The pictures stay out. Please retype every line below exactly.

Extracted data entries

----------

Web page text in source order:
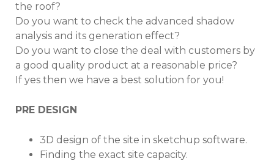
the roof?
Do you want to check the advanced shadow
analysis and its generation effect?
Do you want to close the deal with customers by
a good quality product at a reasonable price?
If yes then we have a best solution for you!
PRE DESIGN
3D design of the site in sketchup software.
Finding the exact site capacity.
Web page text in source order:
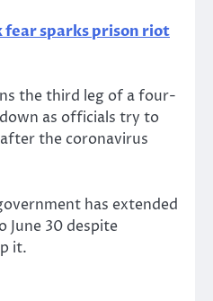
fear sparks prison riot
the third leg of a four-
as officials try to
the coronavirus
has extended
June 30 despite
it.
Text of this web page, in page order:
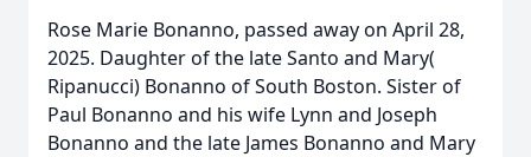
Rose Marie Bonanno, passed away on April 28,
2025. Daughter of the late Santo and Mary(
Ripanucci) Bonanno of South Boston. Sister of
Paul Bonanno and his wife Lynn and Joseph
Bonanno and the late James Bonanno and Mary
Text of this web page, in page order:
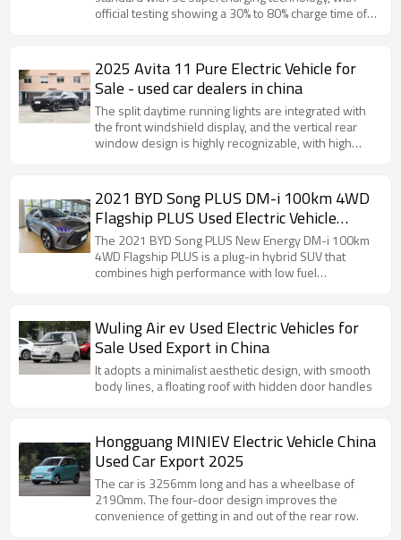
official testing showing a 30% to 80% charge time of
2025 Avita 11 Pure Electric Vehicle for
Sale - used car dealers in china
The split daytime running lights are integrated with
the front windshield display, and the vertical rear
window design is highly recognizable, with high
2021 BYD Song PLUS DM-i 100km 4WD
Flagship PLUS Used Electric Vehicle
Export in China
The 2021 BYD Song PLUS New Energy DM-i 100km
4WD Flagship PLUS is a plug-in hybrid SUV that
combines high performance with low fuel
Wuling Air ev Used Electric Vehicles for
Sale Used Export in China
It adopts a minimalist aesthetic design, with smooth
body lines, a floating roof with hidden door handles
Hongguang MINIEV Electric Vehicle China
Used Car Export 2025
The car is 3256mm long and has a wheelbase of
2190mm. The four-door design improves the
convenience of getting in and out of the rear row.

----------

▶ Written response
Web page text in source order:
the roof?
Do you want to check the advanced shadow
analysis and its generation effect?
Do you want to close the deal with customers by
a good quality product at a reasonable price?
If yes then we have a best solution for you!
PRE DESIGN
3D design of the site in sketchup software.
Finding the exact site capacity.
Web page text in source order:
fear sparks prison riot
the third leg of a four-
as officials try to
the coronavirus
has extended
June 30 despite
it.
Text of this web page, in page order:
Rose Marie Bonanno, passed away on April 28,
2025. Daughter of the late Santo and Mary(
Ripanucci) Bonanno of South Boston. Sister of
Paul Bonanno and his wife Lynn and Joseph
Bonanno and the late James Bonanno and Mary
Text of this web page, in page order:
official testing showing a 30% to 80% charge time of
2025 Avita 11 Pure Electric Vehicle for
Sale - used car dealers in china
The split daytime running lights are integrated with
the front windshield display, and the vertical rear
window design is highly recognizable, with high
2021 BYD Song PLUS DM-i 100km 4WD
Flagship PLUS Used Electric Vehicle
Export in China
The 2021 BYD Song PLUS New Energy DM-i 100km
4WD Flagship PLUS is a plug-in hybrid SUV that
combines high performance with low fuel
Wuling Air ev Used Electric Vehicles for
Sale Used Export in China
It adopts a minimalist aesthetic design, with smooth
body lines, a floating roof with hidden door handles
Hongguang MINIEV Electric Vehicle China
Used Car Export 2025
The car is 3256mm long and has a wheelbase of
2190mm. The four-door design improves the
convenience of getting in and out of the rear row.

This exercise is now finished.